Stored data entries
****************

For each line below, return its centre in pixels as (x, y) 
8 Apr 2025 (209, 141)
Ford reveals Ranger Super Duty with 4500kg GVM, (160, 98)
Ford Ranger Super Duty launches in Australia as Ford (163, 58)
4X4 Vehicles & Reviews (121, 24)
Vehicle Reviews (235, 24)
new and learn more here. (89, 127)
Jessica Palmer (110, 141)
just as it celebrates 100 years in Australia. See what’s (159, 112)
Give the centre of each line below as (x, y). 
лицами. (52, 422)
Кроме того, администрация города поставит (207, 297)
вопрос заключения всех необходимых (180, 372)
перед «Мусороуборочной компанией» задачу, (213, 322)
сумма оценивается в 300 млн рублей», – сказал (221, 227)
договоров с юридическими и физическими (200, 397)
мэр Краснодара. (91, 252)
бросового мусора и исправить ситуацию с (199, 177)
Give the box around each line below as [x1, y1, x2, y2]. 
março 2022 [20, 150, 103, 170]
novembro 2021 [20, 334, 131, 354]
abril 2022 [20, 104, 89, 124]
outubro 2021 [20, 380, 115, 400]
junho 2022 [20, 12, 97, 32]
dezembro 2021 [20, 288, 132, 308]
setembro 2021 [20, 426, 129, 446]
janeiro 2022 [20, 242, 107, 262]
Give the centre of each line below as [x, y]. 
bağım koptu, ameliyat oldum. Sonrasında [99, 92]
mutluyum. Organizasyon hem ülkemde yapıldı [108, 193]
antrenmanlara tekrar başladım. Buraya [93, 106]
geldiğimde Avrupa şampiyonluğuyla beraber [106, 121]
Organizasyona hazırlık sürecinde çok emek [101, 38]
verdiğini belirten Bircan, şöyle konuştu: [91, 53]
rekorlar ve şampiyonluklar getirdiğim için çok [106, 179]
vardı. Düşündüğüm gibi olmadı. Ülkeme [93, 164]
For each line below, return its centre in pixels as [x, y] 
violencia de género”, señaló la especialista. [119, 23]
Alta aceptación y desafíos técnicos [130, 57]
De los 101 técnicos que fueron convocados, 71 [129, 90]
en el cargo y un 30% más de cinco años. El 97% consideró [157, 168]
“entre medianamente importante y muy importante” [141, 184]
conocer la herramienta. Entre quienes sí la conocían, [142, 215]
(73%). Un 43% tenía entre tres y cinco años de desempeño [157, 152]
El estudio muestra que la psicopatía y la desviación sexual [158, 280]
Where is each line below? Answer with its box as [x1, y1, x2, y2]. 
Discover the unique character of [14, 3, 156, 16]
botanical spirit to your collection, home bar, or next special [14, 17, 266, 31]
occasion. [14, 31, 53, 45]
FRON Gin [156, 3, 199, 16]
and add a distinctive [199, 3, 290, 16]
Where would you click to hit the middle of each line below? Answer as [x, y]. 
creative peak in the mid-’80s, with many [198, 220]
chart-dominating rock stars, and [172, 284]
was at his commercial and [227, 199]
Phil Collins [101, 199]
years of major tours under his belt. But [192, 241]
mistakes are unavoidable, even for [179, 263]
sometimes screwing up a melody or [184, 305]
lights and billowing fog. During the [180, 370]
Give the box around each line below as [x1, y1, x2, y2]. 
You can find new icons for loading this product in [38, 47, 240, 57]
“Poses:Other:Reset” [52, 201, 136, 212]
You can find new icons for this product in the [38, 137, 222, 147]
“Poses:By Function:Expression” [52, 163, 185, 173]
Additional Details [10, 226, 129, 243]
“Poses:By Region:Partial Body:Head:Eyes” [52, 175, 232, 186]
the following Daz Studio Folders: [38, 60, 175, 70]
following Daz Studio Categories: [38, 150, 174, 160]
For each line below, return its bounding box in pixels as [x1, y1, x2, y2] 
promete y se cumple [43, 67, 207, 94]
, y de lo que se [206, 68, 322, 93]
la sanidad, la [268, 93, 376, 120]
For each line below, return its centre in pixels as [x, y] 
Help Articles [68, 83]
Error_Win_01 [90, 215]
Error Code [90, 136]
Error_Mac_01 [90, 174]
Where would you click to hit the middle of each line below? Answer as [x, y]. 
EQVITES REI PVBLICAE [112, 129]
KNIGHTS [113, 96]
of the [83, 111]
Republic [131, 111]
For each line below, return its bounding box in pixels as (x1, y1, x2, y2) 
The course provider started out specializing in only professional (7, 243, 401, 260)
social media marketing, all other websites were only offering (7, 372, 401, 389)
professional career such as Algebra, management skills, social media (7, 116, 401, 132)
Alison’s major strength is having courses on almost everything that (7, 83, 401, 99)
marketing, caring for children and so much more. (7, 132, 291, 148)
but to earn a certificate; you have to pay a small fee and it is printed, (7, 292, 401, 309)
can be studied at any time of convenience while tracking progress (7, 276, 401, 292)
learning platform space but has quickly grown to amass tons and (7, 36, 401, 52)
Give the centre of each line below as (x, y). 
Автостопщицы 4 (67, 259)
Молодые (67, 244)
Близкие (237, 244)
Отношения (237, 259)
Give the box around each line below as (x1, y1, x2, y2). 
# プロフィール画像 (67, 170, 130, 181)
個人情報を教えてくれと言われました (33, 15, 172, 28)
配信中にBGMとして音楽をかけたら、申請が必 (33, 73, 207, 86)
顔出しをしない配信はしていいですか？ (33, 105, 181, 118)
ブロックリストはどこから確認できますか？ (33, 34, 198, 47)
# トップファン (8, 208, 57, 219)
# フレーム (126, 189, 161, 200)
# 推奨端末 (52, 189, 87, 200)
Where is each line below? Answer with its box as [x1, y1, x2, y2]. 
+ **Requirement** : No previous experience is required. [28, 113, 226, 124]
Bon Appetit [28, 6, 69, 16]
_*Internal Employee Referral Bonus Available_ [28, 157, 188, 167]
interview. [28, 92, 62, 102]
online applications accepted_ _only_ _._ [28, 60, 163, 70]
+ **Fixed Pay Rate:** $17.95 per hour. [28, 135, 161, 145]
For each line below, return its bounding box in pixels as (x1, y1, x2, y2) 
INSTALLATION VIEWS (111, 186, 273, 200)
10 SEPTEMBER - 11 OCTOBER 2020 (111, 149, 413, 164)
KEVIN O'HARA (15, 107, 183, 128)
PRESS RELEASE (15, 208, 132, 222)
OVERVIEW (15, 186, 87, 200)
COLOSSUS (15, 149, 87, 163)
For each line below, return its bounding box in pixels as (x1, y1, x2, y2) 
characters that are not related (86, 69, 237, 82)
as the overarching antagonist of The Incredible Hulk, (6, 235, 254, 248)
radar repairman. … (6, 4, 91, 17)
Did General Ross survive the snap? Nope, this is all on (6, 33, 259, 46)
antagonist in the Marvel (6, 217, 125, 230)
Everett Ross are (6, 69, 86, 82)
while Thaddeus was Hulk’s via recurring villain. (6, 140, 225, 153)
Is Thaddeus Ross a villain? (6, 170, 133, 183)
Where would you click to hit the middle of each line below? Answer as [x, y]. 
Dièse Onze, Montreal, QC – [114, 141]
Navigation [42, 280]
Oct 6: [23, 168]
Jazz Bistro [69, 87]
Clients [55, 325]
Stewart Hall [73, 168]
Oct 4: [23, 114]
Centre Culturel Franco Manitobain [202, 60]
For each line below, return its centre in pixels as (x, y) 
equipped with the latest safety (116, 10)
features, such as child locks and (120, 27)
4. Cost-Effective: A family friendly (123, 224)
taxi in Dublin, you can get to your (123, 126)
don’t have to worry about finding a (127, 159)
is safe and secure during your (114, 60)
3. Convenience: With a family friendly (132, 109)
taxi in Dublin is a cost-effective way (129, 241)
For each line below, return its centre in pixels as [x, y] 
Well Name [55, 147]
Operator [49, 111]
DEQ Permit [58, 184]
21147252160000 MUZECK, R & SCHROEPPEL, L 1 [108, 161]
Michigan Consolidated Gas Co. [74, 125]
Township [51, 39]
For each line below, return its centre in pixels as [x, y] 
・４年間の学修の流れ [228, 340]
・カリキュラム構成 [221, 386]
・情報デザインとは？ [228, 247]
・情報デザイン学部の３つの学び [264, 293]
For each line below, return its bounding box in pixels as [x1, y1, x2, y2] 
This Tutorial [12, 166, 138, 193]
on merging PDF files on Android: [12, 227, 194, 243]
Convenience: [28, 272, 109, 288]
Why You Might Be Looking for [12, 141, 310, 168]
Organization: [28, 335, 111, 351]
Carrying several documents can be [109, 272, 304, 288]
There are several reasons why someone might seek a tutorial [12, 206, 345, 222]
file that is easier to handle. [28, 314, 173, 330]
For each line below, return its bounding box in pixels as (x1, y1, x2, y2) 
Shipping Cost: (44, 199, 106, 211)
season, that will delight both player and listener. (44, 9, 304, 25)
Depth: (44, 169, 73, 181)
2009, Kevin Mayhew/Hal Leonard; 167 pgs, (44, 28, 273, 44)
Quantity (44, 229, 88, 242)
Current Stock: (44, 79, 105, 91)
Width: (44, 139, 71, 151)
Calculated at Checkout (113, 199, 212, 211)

****************

## Problem description:
An exact copy of the lines above, from the one containing "4X4 Vehicles & Reviews (121, 24)" through the one containing "occasion. [14, 31, 53, 45]", is the whole of the answer.

## Response below:
4X4 Vehicles & Reviews (121, 24)
Vehicle Reviews (235, 24)
new and learn more here. (89, 127)
Jessica Palmer (110, 141)
just as it celebrates 100 years in Australia. See what’s (159, 112)
Give the centre of each line below as (x, y). 
лицами. (52, 422)
Кроме того, администрация города поставит (207, 297)
вопрос заключения всех необходимых (180, 372)
перед «Мусороуборочной компанией» задачу, (213, 322)
сумма оценивается в 300 млн рублей», – сказал (221, 227)
договоров с юридическими и физическими (200, 397)
мэр Краснодара. (91, 252)
бросового мусора и исправить ситуацию с (199, 177)
Give the box around each line below as [x1, y1, x2, y2]. 
março 2022 [20, 150, 103, 170]
novembro 2021 [20, 334, 131, 354]
abril 2022 [20, 104, 89, 124]
outubro 2021 [20, 380, 115, 400]
junho 2022 [20, 12, 97, 32]
dezembro 2021 [20, 288, 132, 308]
setembro 2021 [20, 426, 129, 446]
janeiro 2022 [20, 242, 107, 262]
Give the centre of each line below as [x, y]. 
bağım koptu, ameliyat oldum. Sonrasında [99, 92]
mutluyum. Organizasyon hem ülkemde yapıldı [108, 193]
antrenmanlara tekrar başladım. Buraya [93, 106]
geldiğimde Avrupa şampiyonluğuyla beraber [106, 121]
Organizasyona hazırlık sürecinde çok emek [101, 38]
verdiğini belirten Bircan, şöyle konuştu: [91, 53]
rekorlar ve şampiyonluklar getirdiğim için çok [106, 179]
vardı. Düşündüğüm gibi olmadı. Ülkeme [93, 164]
For each line below, return its centre in pixels as [x, y] 
violencia de género”, señaló la especialista. [119, 23]
Alta aceptación y desafíos técnicos [130, 57]
De los 101 técnicos que fueron convocados, 71 [129, 90]
en el cargo y un 30% más de cinco años. El 97% consideró [157, 168]
“entre medianamente importante y muy importante” [141, 184]
conocer la herramienta. Entre quienes sí la conocían, [142, 215]
(73%). Un 43% tenía entre tres y cinco años de desempeño [157, 152]
El estudio muestra que la psicopatía y la desviación sexual [158, 280]
Where is each line below? Answer with its box as [x1, y1, x2, y2]. 
Discover the unique character of [14, 3, 156, 16]
botanical spirit to your collection, home bar, or next special [14, 17, 266, 31]
occasion. [14, 31, 53, 45]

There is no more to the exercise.